Так же, как и антитела, МКА весьма изменчивы, и в 1987 году Эдельман высказал предположение, что система адаптивного иммунитета развилась в эволюции из системы избирательной адгезии. Тут стоит добавить, что избирательная адгезия клеток наблюдается повсюду. Даже колонии бактерий имеют формы, особые для разных видов, что объясняется различием в способах их слипания. Это можно рассматривать и как простейший онтогенез, и как простейший иммунитет (распознавание родственными клетками друг друга). Тем самым иммунология, поначалу служившая эмбриологам лишь инструментом исследований, теперь сама стала их теоретической базой: всё развитие многоклеточных предстало как система смен иммунных предпочтений. Такой подход и можно назвать эмбриоиммунологией.

Всё это было красиво и занимательно, однако оставляло без ответа как минимум два вопроса. Во-первых, чем заполнить эволюционную пропасть между избирательной адгезией, которая есть у всех организмов, начиная с бактерий, и адаптивным иммунитетом, атрибутом теплокровных (звери и птицы)? Во-вторых, какую роль играют на поверхности клетки иные МКА, кроме иммуноглобулинов? Таковых веществ было открыто много. Нетрудно догадаться, что оба ответа последовали вместе.

13. Джаневей и революция в иммунологии

В 1989 году, через два года после появления гипотезы Эдельмана, американский иммунолог Чарльз Джаневей выступил со статьей, вызывающе названной «Эволюция и революция в иммунологии» [4]. Он не оспаривал блестящих достижений иммуногенетики в духе Тонегавы, он просто отметил, что иммунитет ведёт главные бои с заразой на ином фронте.
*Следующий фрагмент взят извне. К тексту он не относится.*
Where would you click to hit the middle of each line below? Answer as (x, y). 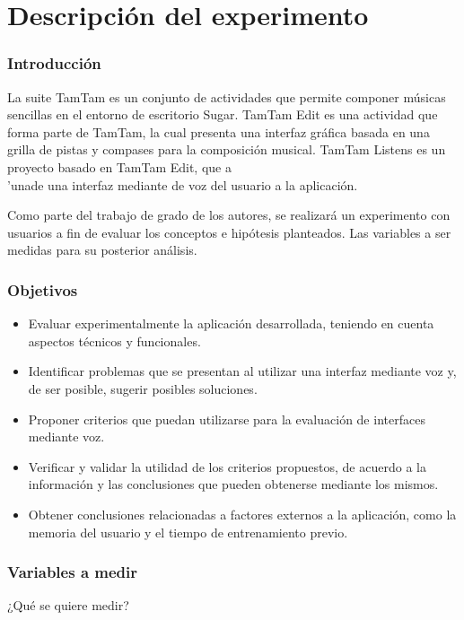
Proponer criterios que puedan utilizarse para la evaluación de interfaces (227, 419)
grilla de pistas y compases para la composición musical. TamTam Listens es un (227, 149)
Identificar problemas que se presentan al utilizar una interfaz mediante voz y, (242, 371)
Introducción (54, 63)
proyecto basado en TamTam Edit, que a (119, 166)
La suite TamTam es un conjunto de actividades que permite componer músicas (227, 96)
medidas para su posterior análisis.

В самом деле, тот иммунитет, о котором мы говорили до сих пор, — приобретённый, или адаптивный, формируется, как и сам организм, в каждом поколении заново. Он есть только у теплокровных животных, тогда как с заразой успешно борются все — и животные, и растения. Этот всеобщий иммунитет является врождённым (одну его форму, общую для животных, — фагоцитоз — открыл Мечников). Врождённый иммунитет весьма эффективен, однако через сто лет после открытия он оказался почти всеми забыт. Учебники и руководства по иммунологии его едва упоминали (подчас даже именуя «доиммунными формами» сопротивляемости), а то и не поминали вовсе.

Конечно, вдумчивые иммунологи не раз отмечали, что врождённый иммунитет отнюдь не прост и весьма важен, что он тесно связан с адаптивным и даже является основой последнего. Например: «Врождённый иммунитет… позвоночных функционирует не только самостоятельно, но также и как первая и заключительная стадия иммунитета приобретённого» [5]. Теперь, в начале нашего века, это стало ясно большинству. Замечу, что заметка Г. И. Абелева содержала в сжатом виде сводку идей и фактов, составивших вскоре интерес новейшей иммунологии.
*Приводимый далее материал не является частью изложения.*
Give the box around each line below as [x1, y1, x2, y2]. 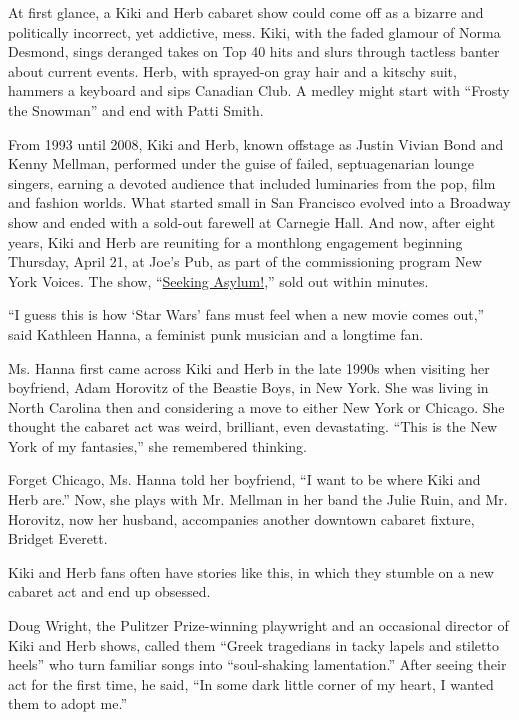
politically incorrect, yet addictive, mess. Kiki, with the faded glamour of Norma [8, 21, 501, 42]
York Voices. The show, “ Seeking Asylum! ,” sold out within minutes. [8, 270, 429, 291]
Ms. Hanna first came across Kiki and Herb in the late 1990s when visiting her [8, 357, 490, 378]
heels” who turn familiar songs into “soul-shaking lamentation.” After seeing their [8, 654, 507, 675]
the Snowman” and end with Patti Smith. [8, 99, 264, 120]
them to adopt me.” [8, 693, 127, 714]
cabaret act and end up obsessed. [8, 581, 211, 602]
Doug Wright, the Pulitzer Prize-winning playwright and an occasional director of [8, 615, 509, 636]

Общность явлений врождённого иммунитета у самых разных организмов указывала на возможную общность их механизма. И вот Джаневей высказал предположение, что на поверхности клеток, ответственных за иммунную реакцию (добавлю: у любого организма), расположены «образраспознающие рецепторы» (pattern-recognition receptors — PRR), которые он назвал так потому, что они умеют различать, так сказать, не отдельные тонкости, а самую суть дела — различать классы молекул. Для этого данный PRR должен узнавать ту часть распознаваемой молекулы, которая является общей для всех молекул данного класса.
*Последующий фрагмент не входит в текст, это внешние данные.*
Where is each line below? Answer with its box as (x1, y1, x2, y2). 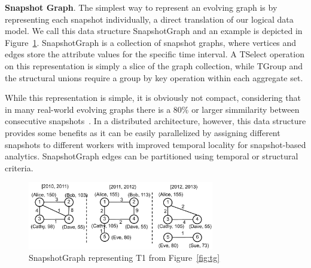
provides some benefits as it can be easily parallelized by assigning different (5, 126, 280, 138)
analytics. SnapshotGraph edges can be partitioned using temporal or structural (5, 150, 298, 162)
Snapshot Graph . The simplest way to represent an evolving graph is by (5, 1, 278, 13)
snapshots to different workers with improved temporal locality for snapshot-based (5, 138, 306, 150)
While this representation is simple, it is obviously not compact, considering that (5, 91, 301, 104)
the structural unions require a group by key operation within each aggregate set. (5, 71, 303, 84)
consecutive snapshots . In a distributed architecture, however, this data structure (5, 115, 306, 127)
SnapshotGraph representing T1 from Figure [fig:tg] (29, 251, 220, 264)
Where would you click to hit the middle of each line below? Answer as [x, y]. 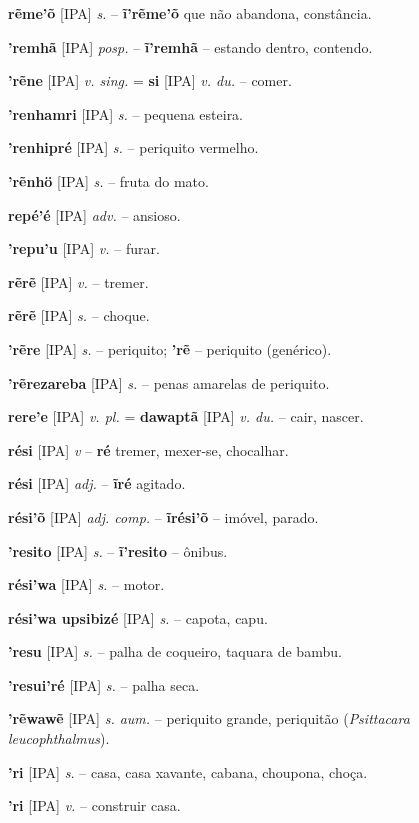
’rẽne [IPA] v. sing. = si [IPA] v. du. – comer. [150, 80]
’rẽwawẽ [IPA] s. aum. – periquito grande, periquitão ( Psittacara [209, 718]
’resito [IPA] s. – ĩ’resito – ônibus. [118, 550]
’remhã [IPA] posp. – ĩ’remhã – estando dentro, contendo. [190, 46]
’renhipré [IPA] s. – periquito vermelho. [133, 147]
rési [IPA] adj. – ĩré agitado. [97, 483]
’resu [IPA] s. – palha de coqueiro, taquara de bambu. [175, 651]
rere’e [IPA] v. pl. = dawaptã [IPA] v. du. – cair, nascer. [186, 416]

Так вскоре и оказалось. Например, для стенок бактерий характерны липопептиды — комплексы жирных кислот и пептидов (цепочек из нескольких аминокислот). Один из характерных элементов липопептидов — пара «три-пальмитиновая кислота — цистеин» (аминокислота, содержащая серу и тем самым служащая для скрепления белковых нитей дисульфидными мостиками). Именно эту пару распознаёт один из PRR.

Хотя в 1990-е годы такие данные быстро накапливались и идея Джаневея блестяще подтверждалась, в целом в иммунологии царило пренебрежительное отношение к врождённому иммунитету, так что Джаневею не пришлось дождаться признания — оно пришло лишь через 15 лет. Вообще, это не так уж много — подлинно новые идеи нередко входят в оборот лет через 20 и более, — но Джаневей, увы, в 2003 году умер.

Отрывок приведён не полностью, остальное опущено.